Au-delà de cela, Medusa Deluxe est aussi un authentique polar articulé autour d'un meurtre mystérieux, ce sous-genre étonnamment en vogue, quoique les figures obligées de l'acte d'ouverture, à savoir le cadavre et la troupe des suspects, soient en réalité des fausses pistes et servent de prétexte pour composer un film choral où différents personnages s'intercalent, et présenter un tableau de cette communauté à la manière de Robert Altman ¾ une influence directement citée par Hardiman. Le film est aussi l'exemple type du film de festival progressiste début années 2020 : il réunit les ingrédients vaste plan-séquence ostentatoire, fluidité sexuelle et filtres fluo à gogo, en somme c'est un projet accrocheur fondé sur une prémisse originale qui l'a certainement aidé à naviguer gaiement lors des rendez-vous de présentation de pitch. Le travail qui en résulte fait l’effet d’une idée prometteuse qui méritait clairement de s'exprimer, mais qui n'a pas été totalement menée à son terme, surtout en termes de dramaturgie.

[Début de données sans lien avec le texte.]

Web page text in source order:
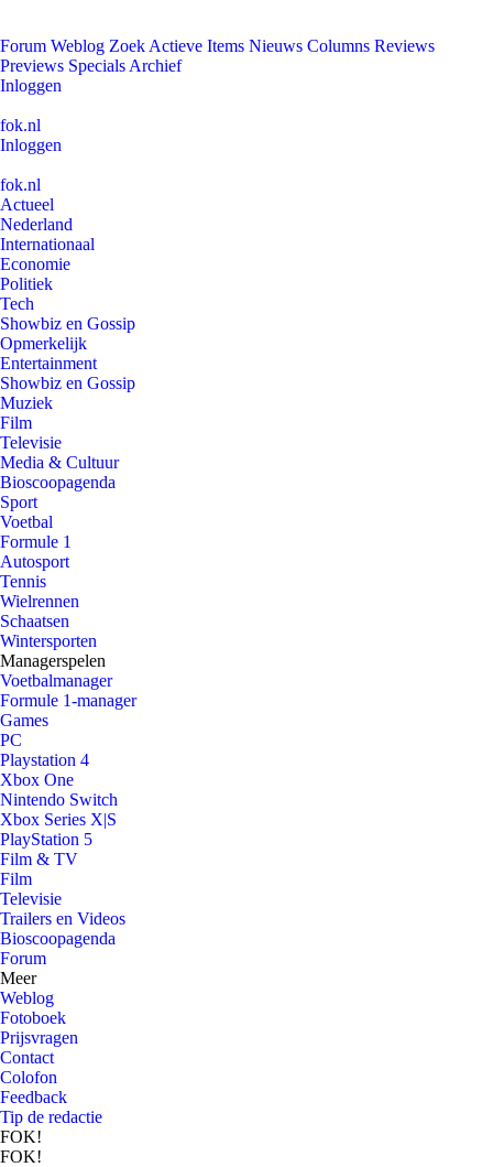
Forum Weblog Zoek Actieve Items Nieuws Columns Reviews
Previews Specials Archief
Inloggen
fok.nl
Inloggen
fok.nl
Actueel
Nederland
Internationaal
Economie
Politiek
Tech
Showbiz en Gossip
Opmerkelijk
Entertainment
Showbiz en Gossip
Muziek
Film
Televisie
Media & Cultuur
Bioscoopagenda
Sport
Voetbal
Formule 1
Autosport
Tennis
Wielrennen
Schaatsen
Wintersporten
Managerspelen
Voetbalmanager
Formule 1-manager
Games
PC
Playstation 4
Xbox One
Nintendo Switch
Xbox Series X|S
PlayStation 5
Film & TV
Film
Televisie
Trailers en Videos
Bioscoopagenda
Forum
Meer
Weblog
Fotoboek
Prijsvragen
Contact
Colofon
Feedback
Tip de redactie
FOK!
FOK!
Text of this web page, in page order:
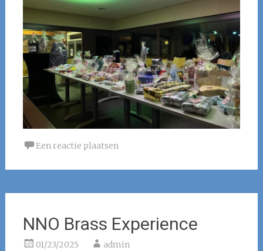
Een reactie plaatsen
NNO Brass Experience
01/23/2025 admin
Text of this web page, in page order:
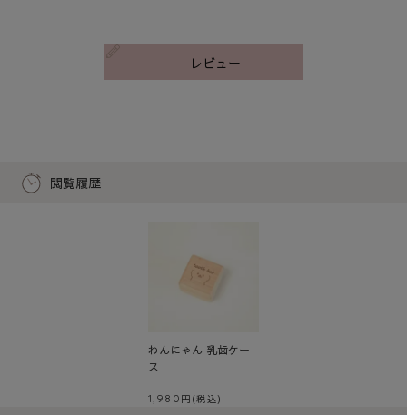
レビュー
閲覧履歴
わんにゃん 乳歯ケー
ス
1,980
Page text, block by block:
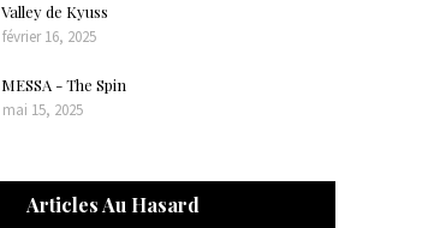
Valley de Kyuss
février 16, 2025
MESSA - The Spin
mai 15, 2025
Articles Au Hasard
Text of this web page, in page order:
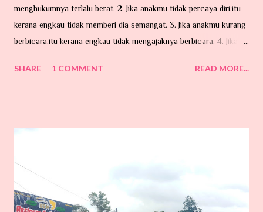
menghukumnya terlalu berat. 2. Jika anakmu tidak percaya diri,itu
kerana engkau tidak memberi dia semangat. 3. Jika anakmu kurang
berbicara,itu kerana engkau tidak mengajaknya berbicara. 4. Jika
5. Jika anakmu pengecut,itu kerana engkau selalu membelanya. 6.
engkau suka melakukan kekerasan terhadapnya. 10. Jika anakmu
lemah, itu kerana engkau suka mengancamnya. 11. Jika anakmu
cemburu, itu kerana engkau membiarkannya. 12. Jika anakmu
SHARE 1 COMMENT READ MORE...
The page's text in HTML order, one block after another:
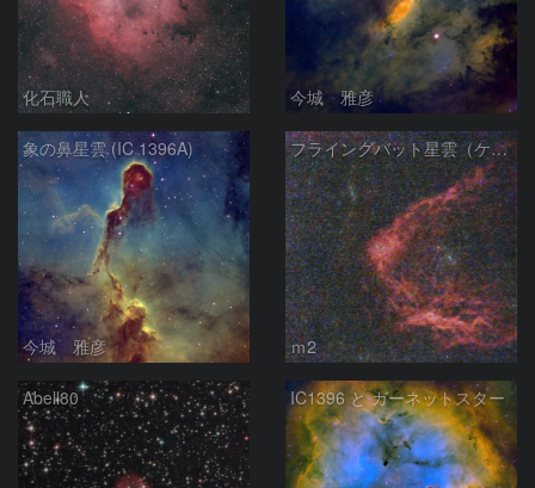
化石職人 今城 雅彦
象の鼻星雲 (IC 1396A)
今城 雅彦
フライングバット星雲（ケフェウス座）
ｍ2
Abell80 IC1396 と ガーネットスター
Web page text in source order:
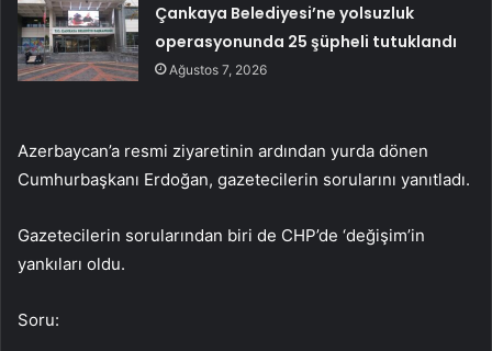
Çankaya Belediyesi’ne yolsuzluk
operasyonunda 25 şüpheli tutuklandı
Ağustos 7, 2026
Azerbaycan’a resmi ziyaretinin ardından yurda dönen
Cumhurbaşkanı Erdoğan, gazetecilerin sorularını yanıtladı.
Gazetecilerin sorularından biri de CHP’de ‘değişim’in
yankıları oldu.
Soru:
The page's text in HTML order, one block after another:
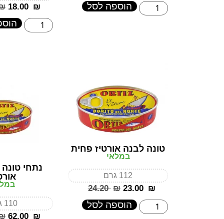
הוספה לסל ‎18.00 ₪
טונה לבנה אורטיז פחית
במלאי
112 גרם
‎24.20 ₪ ‎23.00 ₪
הוספה לסל
נתחי
110 גרם
‎62.00 ₪
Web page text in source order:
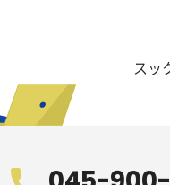
スッ
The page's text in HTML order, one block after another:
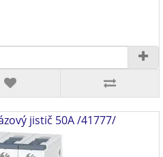
jistič 50A /41777/
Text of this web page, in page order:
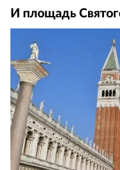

On ne rencontre jamais Mosca, le styliste capillaire inscrit au concours mais retrouvé mort, pas plus qu'on ne voit le châtiment peu ragoûtant qui lui a été infligé, celui de se faire scalper. Au lieu de ça, Hardiman pose son regard sur ses collègues et proches, comme l’imprésario de la compétition René (Darrell D’Silva), un ancien amant de Mosca orné d'une banane façon Elvis péroxydée et de rouflaquettes sculptées. Angél (Luke Pasqualino), le partenaire de la victime, est le troisième coin de ce triangle amoureux, et le fait qu’il importe et distribue des médicaments illégaux contre la perte de cheveux ajoute une bouclette de plus au mystère.

Hardiman, formé aux Beaux-Arts et dans le clip publicitaire bien lustré, offre une exaltation par le contact visuel qui compense tout juste les éléments moins intéressants du film. Les dialogues sont dits de manière théâtrale et irascible et emballés dans un humour fondé sur l'insulte ­­­¾ "espèce de salope Pantene Pro-V", envoie la suspecte numéro un, la récalcitrante Cleve (Clare Perkins). Bien qu’il s’appuie sur des déviations d’intrigue arbitraires et un peu trop faciles pour mener son maladroit travail à bon port, le réalisateur transcende ce défaut par sa passion contagieuse et justifiée pour les cheveux et la manière dont la coiffure permet à l'individu d'exprimer son moi profond, comme un apprenti candide dans un salon haut de gamme. Sauf qu'ici, le client dans son fauteuil est le spectateur, et le mode d'expression créatif riche en possibilités le cinéma.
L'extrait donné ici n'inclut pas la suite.